October Island
- First US edition
- Author: William March
- Language: English
- Publisher: Little, Brown (US) Gollancz (UK)
- Publication date: 1952
- Publication place: United States
- Media type: Print (Hardback & Paperback)
- Preceded by: Trial Balance: The Collected Short Stories of William March (1945)
- Followed by: The Bad Seed (1954)

= October Island =

1952 novel by William March

October Island is a novel by American author William March, first published in 1952 by Little, Brown (in the United States) and Gollancz (in the United Kingdom). The book is not currently in print.

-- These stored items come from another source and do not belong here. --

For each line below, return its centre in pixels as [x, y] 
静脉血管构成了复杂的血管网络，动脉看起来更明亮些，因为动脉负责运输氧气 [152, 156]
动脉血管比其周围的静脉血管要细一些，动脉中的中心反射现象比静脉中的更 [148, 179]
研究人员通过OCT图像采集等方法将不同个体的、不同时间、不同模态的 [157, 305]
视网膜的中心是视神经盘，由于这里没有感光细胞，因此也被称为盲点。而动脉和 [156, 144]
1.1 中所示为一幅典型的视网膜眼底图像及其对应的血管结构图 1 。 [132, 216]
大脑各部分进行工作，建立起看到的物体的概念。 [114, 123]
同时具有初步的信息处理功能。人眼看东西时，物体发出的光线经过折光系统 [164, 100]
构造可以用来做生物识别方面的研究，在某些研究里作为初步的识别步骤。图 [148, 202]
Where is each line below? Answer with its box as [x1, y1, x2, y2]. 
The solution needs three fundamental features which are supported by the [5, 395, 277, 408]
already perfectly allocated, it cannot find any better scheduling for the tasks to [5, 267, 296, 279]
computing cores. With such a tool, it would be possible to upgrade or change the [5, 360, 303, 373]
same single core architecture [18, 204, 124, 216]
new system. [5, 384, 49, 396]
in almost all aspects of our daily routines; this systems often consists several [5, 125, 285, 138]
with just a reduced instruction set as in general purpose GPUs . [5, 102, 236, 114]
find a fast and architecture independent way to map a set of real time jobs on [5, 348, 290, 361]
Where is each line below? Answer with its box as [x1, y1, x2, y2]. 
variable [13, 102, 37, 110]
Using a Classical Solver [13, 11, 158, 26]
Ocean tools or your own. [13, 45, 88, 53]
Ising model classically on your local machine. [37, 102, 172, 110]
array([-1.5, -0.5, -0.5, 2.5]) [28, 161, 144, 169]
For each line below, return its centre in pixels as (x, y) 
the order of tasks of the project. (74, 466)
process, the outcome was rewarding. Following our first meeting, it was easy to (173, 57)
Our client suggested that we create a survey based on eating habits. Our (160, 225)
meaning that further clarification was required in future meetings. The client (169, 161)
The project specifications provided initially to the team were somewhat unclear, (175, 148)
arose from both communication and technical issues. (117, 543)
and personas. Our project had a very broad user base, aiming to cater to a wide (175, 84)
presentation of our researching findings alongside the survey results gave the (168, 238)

While there were plenty of reviews (Roy S. Simmonds lists 29 in his William March: An Annotated Checklist), many of them were quite negative; most of the negative reviews claimed the book was flat and uninteresting. In The New York Times Book Review, Donald Barr complained that the characters were marionettes; John Betjeman, in the Daily Telegraph, was even more critical: "The book is written simply, but it is empty, and there is really nothing beyond its simplicity. It is neither real nor fantastic."

Positive appraisal came from, for instance, Charles Poore, in The New York Times, who praises March's "novel of salt and savor" full of "quiet, uninsistent irony" and his "mordant undertones of commentary on what it truly means to be an outcast."